** PROBLEM **
In the data below, find each line containing the string "poczty" and return it.

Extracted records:
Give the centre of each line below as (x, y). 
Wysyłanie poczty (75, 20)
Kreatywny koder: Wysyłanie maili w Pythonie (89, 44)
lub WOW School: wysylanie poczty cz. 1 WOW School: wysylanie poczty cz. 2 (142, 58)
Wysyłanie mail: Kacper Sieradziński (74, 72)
---
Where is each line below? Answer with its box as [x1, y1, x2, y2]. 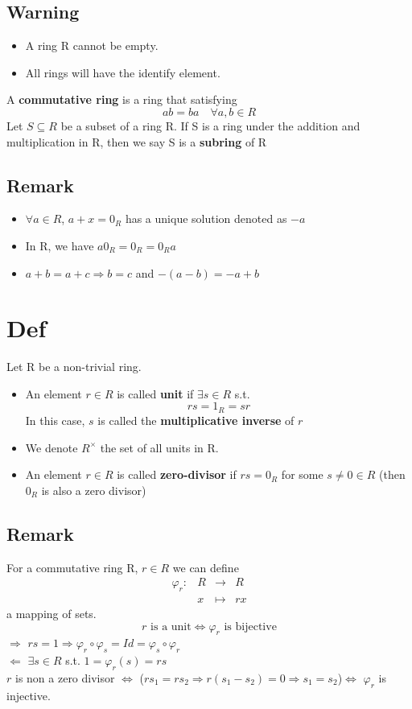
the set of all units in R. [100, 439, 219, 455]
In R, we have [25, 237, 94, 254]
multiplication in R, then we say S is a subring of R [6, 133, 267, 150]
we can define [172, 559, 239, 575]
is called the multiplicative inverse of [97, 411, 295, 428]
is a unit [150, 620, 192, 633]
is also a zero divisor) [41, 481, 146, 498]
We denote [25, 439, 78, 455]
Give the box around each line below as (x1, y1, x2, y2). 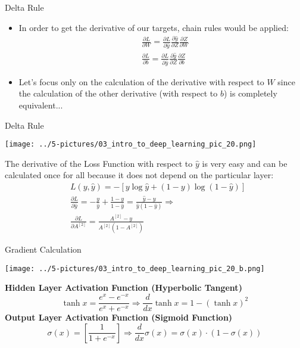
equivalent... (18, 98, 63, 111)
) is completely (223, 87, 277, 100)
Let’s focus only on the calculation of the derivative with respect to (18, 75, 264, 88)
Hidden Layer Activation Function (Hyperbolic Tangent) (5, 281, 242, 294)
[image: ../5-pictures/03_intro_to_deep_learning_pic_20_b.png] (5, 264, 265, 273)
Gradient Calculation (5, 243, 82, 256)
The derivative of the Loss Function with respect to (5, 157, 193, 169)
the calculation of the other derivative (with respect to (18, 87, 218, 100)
==
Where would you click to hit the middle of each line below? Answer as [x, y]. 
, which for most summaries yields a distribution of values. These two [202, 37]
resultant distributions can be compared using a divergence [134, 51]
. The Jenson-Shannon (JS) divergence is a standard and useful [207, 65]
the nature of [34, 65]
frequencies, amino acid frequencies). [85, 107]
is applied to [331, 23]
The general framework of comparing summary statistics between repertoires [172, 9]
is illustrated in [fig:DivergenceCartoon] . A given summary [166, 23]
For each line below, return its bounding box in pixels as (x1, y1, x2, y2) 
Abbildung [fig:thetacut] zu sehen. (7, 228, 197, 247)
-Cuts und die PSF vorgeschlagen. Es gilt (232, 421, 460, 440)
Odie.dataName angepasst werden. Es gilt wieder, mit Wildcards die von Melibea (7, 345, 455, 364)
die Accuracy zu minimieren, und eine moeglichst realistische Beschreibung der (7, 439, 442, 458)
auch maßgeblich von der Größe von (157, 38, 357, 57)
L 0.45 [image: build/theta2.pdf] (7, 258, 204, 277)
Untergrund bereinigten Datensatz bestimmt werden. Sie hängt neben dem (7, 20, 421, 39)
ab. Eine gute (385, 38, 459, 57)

** EXERCISE RESULT **
Wysyłanie poczty (75, 20)
lub WOW School: wysylanie poczty cz. 1 WOW School: wysylanie poczty cz. 2 (142, 58)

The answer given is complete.